Menopause is a natural biological process in a woman’s life when her period stops. Menopause is defined as occurring 12 months after your last menstrual period and marks the end of menstrual cycles. This stage signals the end of a woman's ability to have children. Menopause happens because the woman's ovaries stop producing the hormones estrogen and progesterone. Lower hormone levels may lead to symptoms like night sweats, hot flashes, and vaginal dryness along with thin bones (osteoporosis). Although it also ends fertility, you can stay healthy, vital and sexual. You may notice changes in your body before and after menopause. The transition usually has three parts:
  • Perimenopause. This can begin several years before your last menstrual period. During this transition time before menopause, the supply of mature eggs in a woman's ovaries diminishes and ovulation becomes irregular. At the same time, the production of estrogen and progesterone decreases. It is the enormous drop in estrogen levels that causes most of the symptoms commonly associated with menopause.
  • Menopause comes next, the end of your menstrual periods. After a full year without a period, one can say they have been “through menopause,” and perimenopause is over. 

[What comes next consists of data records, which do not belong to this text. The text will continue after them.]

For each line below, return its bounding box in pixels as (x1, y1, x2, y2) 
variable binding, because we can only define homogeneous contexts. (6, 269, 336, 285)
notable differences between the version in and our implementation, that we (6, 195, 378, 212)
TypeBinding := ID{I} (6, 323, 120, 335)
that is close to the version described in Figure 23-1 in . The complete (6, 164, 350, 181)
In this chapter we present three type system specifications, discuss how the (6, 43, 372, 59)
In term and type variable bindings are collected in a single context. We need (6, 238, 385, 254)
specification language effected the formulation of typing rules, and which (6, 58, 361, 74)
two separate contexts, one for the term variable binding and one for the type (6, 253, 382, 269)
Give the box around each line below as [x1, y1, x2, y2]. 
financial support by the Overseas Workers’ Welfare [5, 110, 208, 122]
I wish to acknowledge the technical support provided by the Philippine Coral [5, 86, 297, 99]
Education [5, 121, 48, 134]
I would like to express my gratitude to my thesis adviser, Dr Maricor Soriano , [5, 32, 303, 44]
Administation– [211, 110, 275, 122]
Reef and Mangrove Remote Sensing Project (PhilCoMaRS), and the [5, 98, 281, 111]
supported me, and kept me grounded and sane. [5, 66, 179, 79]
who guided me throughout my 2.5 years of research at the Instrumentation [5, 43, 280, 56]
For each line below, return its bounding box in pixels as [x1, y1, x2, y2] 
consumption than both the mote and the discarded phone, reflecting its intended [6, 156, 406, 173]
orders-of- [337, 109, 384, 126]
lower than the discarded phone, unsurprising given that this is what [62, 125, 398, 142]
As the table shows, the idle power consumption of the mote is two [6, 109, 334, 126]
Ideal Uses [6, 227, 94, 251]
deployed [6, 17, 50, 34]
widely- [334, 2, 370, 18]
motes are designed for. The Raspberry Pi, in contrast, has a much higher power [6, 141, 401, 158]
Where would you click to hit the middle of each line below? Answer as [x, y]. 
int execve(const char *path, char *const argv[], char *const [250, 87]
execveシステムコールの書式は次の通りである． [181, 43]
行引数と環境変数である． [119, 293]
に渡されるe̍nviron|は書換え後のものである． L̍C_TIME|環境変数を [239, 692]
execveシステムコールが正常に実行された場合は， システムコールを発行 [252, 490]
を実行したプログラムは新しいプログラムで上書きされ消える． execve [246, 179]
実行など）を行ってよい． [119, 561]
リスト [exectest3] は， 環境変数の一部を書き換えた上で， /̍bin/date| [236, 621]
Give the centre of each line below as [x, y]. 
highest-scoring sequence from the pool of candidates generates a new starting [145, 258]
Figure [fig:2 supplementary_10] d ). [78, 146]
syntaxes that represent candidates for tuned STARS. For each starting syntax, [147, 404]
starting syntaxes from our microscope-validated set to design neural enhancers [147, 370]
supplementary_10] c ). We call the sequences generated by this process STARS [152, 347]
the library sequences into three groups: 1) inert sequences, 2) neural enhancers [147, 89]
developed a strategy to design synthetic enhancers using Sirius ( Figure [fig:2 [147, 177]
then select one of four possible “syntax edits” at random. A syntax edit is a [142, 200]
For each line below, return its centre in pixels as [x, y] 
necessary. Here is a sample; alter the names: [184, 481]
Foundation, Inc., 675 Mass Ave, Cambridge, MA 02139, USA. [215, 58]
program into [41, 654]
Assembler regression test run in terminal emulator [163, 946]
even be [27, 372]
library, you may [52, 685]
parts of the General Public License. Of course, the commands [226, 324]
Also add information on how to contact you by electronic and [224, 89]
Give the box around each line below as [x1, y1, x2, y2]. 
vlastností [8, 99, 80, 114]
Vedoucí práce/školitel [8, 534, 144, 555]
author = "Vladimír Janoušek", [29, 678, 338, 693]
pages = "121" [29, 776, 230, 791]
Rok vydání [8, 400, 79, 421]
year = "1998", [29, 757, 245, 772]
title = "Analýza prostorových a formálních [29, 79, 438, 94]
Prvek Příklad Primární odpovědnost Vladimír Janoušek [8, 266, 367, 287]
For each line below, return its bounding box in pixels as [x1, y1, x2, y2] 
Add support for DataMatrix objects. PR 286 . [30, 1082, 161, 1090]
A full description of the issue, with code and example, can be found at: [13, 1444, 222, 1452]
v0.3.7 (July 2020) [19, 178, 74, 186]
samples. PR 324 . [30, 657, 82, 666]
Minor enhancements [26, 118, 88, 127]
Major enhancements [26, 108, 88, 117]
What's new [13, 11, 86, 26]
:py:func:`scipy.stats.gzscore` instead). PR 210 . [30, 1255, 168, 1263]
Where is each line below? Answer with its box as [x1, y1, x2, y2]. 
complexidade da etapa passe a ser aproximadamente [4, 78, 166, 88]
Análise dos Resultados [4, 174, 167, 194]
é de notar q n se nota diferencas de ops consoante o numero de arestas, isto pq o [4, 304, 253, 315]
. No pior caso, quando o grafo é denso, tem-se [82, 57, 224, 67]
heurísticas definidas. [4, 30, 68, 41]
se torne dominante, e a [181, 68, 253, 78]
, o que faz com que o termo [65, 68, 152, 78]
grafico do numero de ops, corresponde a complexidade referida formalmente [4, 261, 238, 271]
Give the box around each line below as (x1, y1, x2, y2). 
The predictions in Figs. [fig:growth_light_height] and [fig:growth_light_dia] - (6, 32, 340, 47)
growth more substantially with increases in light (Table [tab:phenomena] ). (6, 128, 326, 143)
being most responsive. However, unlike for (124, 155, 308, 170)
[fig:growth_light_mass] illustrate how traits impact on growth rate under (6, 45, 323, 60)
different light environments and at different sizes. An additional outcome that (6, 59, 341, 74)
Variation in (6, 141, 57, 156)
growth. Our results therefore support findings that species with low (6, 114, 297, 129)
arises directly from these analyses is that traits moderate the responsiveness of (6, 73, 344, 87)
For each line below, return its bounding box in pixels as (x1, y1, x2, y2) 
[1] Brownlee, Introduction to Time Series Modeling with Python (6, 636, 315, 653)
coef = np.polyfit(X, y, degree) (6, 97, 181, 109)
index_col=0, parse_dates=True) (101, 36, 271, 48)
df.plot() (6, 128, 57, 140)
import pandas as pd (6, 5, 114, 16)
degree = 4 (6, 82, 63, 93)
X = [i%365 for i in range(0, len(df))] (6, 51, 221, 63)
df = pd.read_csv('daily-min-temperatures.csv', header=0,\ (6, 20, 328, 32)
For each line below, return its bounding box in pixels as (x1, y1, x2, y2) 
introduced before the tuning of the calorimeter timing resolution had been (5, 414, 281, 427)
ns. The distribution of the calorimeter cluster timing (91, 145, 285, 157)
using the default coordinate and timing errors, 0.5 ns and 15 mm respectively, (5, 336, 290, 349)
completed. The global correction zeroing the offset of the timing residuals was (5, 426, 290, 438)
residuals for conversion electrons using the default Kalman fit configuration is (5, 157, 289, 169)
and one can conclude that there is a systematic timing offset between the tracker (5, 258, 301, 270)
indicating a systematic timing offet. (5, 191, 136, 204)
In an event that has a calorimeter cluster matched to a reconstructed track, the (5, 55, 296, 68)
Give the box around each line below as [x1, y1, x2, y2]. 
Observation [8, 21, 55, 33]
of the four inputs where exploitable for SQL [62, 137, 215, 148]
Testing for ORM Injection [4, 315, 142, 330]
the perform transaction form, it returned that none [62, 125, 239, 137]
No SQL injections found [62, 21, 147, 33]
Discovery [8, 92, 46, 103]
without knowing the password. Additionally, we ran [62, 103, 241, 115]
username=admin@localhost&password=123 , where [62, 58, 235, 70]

  • Postmenopause follows perimenopause and lasts the rest of your life.
Risk factors
  • Smoking
  • Increasing age
  • Hysterectomy
Tests typically aren't needed to diagnose menopause. But under certain circumstances, your doctor may recommend blood tests to check your level of:
  • Follicle-stimulating hormone (FSH) and estrogen, because your FSH levels increase and estradiol levels decrease as menopause occurs
  • Thyroid-stimulating hormone (TSH), because an underactive thyroid (hypothyroidism) can cause symptoms similar to those of menopause
Many effective treatments are available, from lifestyle adjustments to hormone therapy.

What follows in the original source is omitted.